6. The absence of Guarantee.

The Party holding the disclosed Confidential Information does not guarantee either the accuracy, the completeness or the utility of it.

7. Absence of rights to the Confidential Information.

The disclosure of Confidential Information by one Party to the other Party in connection with the Agreement may not, in any event, be interpreted as granting an express or implicit right of any sort whatsoever to the addressee Party with regard to this Confidential Information, particularly as concerns any intellectual, industrial, or literary or artistic rights belonging to the other Party.

8. Absence of Future Obligations.

No provision of this Agreement may be interpreted as obliging one or the other of the Parties to establish a contractual connection with the other in the future.

9. State Control.

To the extent that the Confidential Information is subject to the laws and regulations concerning export control by the authorities of the issuing Party’s country, the addressee Party undertakes to comply therewith.

10. Any Confidential Informationclassified as “Defense Secrets” and disclosed by one of the Parties in connection with this Agreement must be identified as such by the issuing Party as the time of disclosure. The disclosure, protection and use of this Confidential Information must comply with the security procedures required by all of the public authorities concerned.

11. Return of the Confidential Information.

The Party receiving the Confidential Information, regardless of its condition or the medium used, must return this to the issuing Party or destroy this according to the instructions received, without delay and at first request.

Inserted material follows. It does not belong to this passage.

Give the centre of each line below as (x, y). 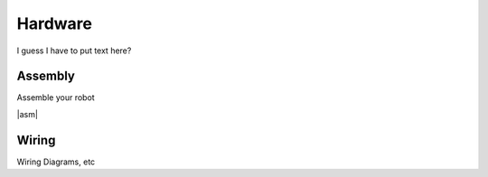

12. Entire Agreement. Modifications.

a) All of the provisions of this Agreement constitute the entire agreement between the Parties with regard to its subject and supersede and cancel any prior declarations, negotiations, commitments, oral or written communications, acceptances, understandings and prior agreements between the Parties concerning the provisions to which this Agreement applies or for which it provides.

b) The Agreement may not be assigned or transferred in whole or in part by any means whatsoever by one Party to a third party without the prior written consent of the other Party.

c) The Agreement may only be amended or modified by an amendment signed by the duly authorized representatives of each Party.

13. Applicable Law. Jurisdiction.

In the absence of an amicable settlement between the Parties, any disagreements resulting from this Agreement shall be brought before the appropriate courts of the Court of Appeals of Provence, with French law being applicable.

14. Notifications.

All notifications must be transmitted to the following addresses and persons, which may be modified by advance written notice: Olea Medical S.A., 93 avenue du Sorbier, 13600 La Ciotat, France To the attention of: Mr. Fayçal DJERIDANE Name and address of the Candidate:

15. Entry into Force.

The Agreement shall enter into force as from the date of delivery of the Candidate’s application for the “Olea Innovators” Contest.